Great, I thought. I'm going to go down in history as the guy who led Stan and Joyce Schmidt to their deaths in the Wyoming wilderness.

Oh me of little faith. They walked me, and my wife, Kathy, into the ground. We climbed switchbacks, forded streams, slogged through swamps, and after we'd arrived and set up base camp, Stan pulled his recorder (the wind instrument!) from his pack and began to pipe us a few tunes.

So the next day I led them another couple of miles up the trail to Lost Twin Lakes, where the air is so thin even the mountain goats gasp for breath and the fishing was so good that we grew tired of reeling them in. Stan and Joyce were suitably impressed, and the clean air even seemed to help ease their pneumonia a bit.

And all through the trip we talked about the geology of the mountains, the types of flora and fauna we saw, clouds, the stars, fishing techniques, map-reading techniques—every subject under the Sun. In the process Stan taught me at least as much about my own back yard as I taught him.

Since then we've travelled together whenever we get the chance, and I cannot imagine more perfect travelling companions than Stan and Joyce. They're eager to explore, and their intense interest in anything different makes each new discovery an adventure. They read up on places before they go, too, so they know where adventures are most likely to be waiting.

Yet they're not averse to passing time just admiring the scenery. We've spent many an hour over picnic lunches alongside picturesque lakes, and Stan even plays tunes for us on that same recorder he carried all the way to Mirror Lake, and which he carries practically everywhere he goes.

Perhaps surprisingly, we don't talk much about writing during our travels.

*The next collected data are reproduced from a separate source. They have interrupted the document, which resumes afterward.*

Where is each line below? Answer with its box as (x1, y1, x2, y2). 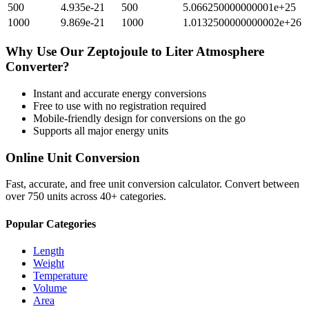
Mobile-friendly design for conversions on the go (33, 112, 246, 124)
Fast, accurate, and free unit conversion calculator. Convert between (6, 178, 299, 190)
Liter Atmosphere (166, 44, 264, 59)
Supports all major (33, 124, 115, 137)
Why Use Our (6, 44, 87, 59)
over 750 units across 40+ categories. (6, 190, 166, 203)
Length (33, 244, 64, 257)
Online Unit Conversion (6, 150, 140, 165)

It's not due to author-editor tension, nor disagreement about style, but simply because the subject seldom comes up. We have too much else to talk about. Stan is so well read there's hardly a subject that he doesn't know at least in passing, and what he doesn't know he loves to ask intelligent questions about, so we find ourselves exploring practically anything that catches our attention.

After you have spent the last few hours on a guided tour through darkest Africa by way of the Fermilab or Betelgeuse, that this is normal around Stan. He's not just the editor of Analog, not just the author of half a dozen books (including the writer's guide, Aliens and Alien Societies), nor is he just a scientist who is good at English. He is, quite simply, one of the most fascinating people you are likely to meet no matter where your spheres of interest coincide.